The waiter delivered our drinks and I toasted the end of another peaceful year and we watched a jet ski cut through the river as we raised our glasses to drink.

Here’s the good news: Unlike the summers of long ago, when I would cart the four of them to the beach early each day — our cooler packed with crustless sandwiches and juice boxes — the three older kids will be pretty busy this summer. There are internships, babysitting jobs, classes and the gym to keep them all pretty busy and out of my hair.

And for the first time in a few years, I don’t have to cobble together sports camps and babysitters to farm my youngest guy out while I worked from home during the summer. With no job on the horizon, I get to spend my summer on the beach with him, letting him surf and swim with all his friends in town while I try to get through the tower of books on my nightstand.

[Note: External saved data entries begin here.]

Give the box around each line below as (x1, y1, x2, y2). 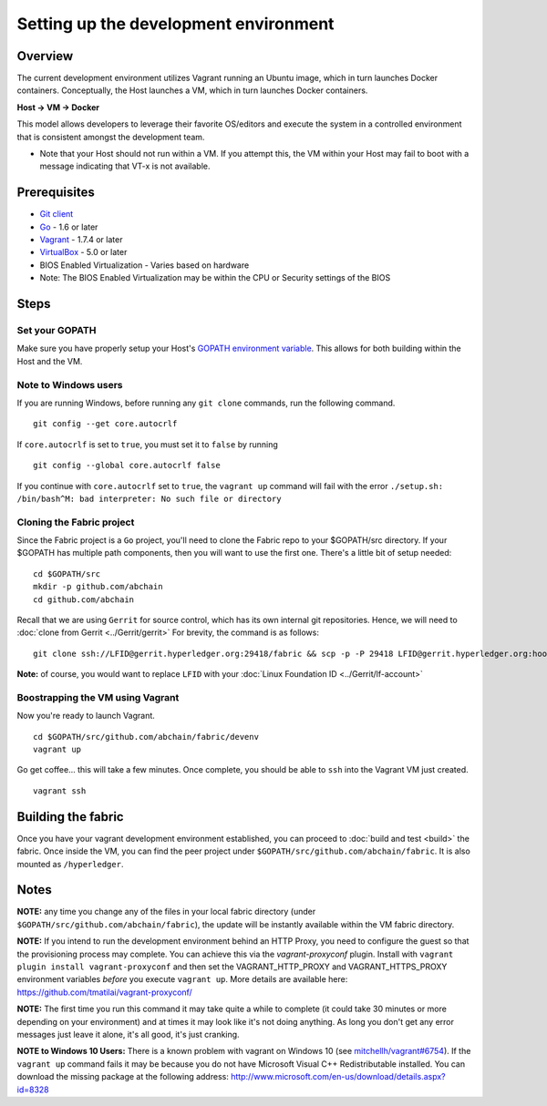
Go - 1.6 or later (39, 221, 98, 232)
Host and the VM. (16, 355, 83, 366)
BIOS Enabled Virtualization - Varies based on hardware (39, 260, 250, 271)
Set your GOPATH (16, 324, 97, 337)
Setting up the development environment (16, 14, 335, 34)
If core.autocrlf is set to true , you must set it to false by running (16, 438, 278, 450)
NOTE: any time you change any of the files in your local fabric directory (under (16, 906, 316, 917)
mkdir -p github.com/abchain (33, 581, 163, 592)
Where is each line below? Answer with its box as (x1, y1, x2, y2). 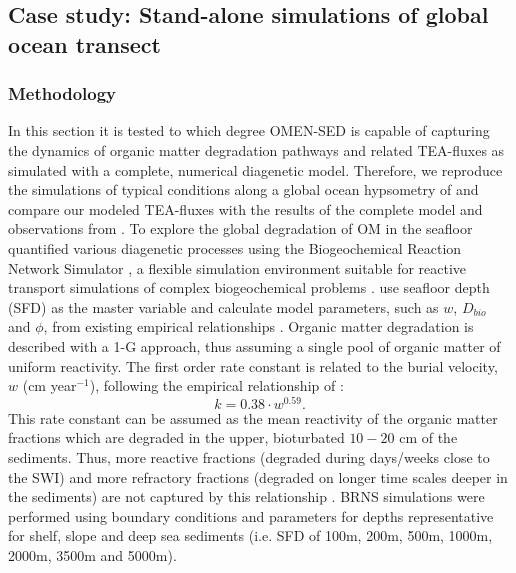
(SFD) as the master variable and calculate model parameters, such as (8, 296, 439, 317)
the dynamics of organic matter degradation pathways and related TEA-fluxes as (8, 139, 505, 160)
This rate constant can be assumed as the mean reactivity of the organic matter (8, 407, 498, 428)
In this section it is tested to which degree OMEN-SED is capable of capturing (8, 120, 490, 141)
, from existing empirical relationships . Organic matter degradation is (43, 316, 474, 337)
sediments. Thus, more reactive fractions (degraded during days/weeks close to (8, 446, 490, 467)
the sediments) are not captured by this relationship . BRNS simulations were (8, 486, 485, 507)
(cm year (22, 375, 77, 396)
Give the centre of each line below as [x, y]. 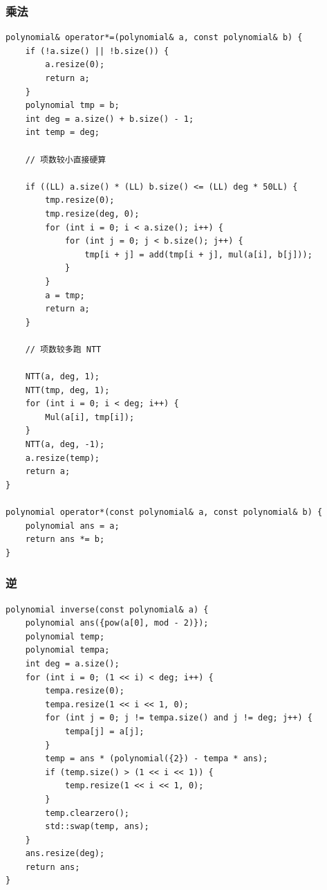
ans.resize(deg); [65, 854]
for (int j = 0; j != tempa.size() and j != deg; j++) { [179, 718]
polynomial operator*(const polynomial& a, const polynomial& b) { [164, 512]
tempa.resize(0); [85, 691]
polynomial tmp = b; [72, 106]
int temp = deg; [63, 133]
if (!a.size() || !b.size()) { [97, 51]
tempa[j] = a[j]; [104, 731]
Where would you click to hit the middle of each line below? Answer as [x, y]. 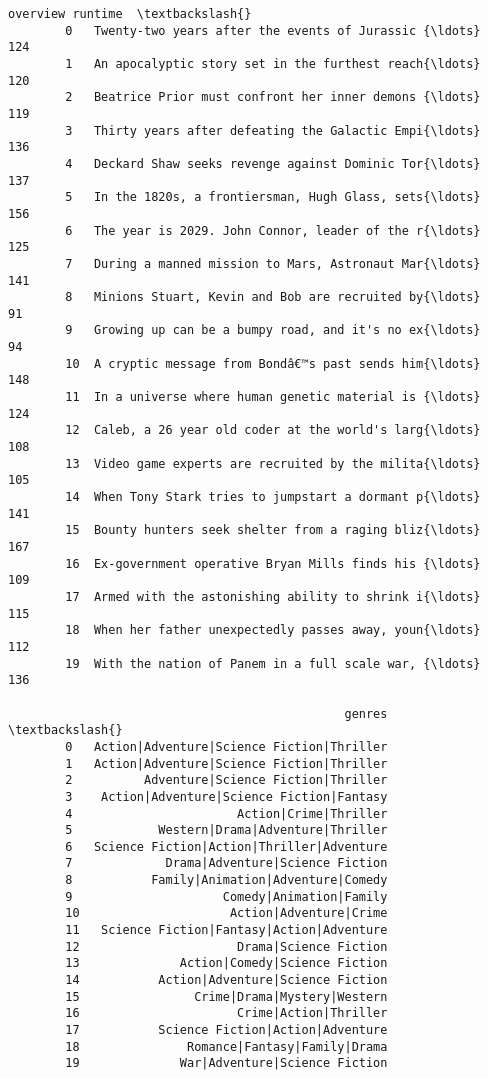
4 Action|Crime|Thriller [226, 813]
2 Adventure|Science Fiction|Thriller [226, 780]
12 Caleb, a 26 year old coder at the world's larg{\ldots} [273, 430]
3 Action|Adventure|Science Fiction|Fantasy [226, 796]
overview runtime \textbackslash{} [130, 14]
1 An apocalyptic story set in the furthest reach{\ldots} [273, 63]
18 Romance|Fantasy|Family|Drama [226, 1046]
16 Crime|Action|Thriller [226, 1013]

I figure that over time, with some of the kids graduating and moving back to the nest after college and others just leaving, all four of the kids will at some point have the opportunity to discover the joy of living in a reduced family. They’ll experience the dinner table set for just two or three people, never having to wait their turn to do laundry and having a quart of milk last longer than one day.

But maybe those birds out back know something I don’t because they really don’t seem to stick around once their nest empties out. One day they’re carrying on, squawking and pooping all over the place, and the next day they’re gone. It’s like they just pull up stakes over night.

I think it’s just going to take a while for me to find out whether they are onto something.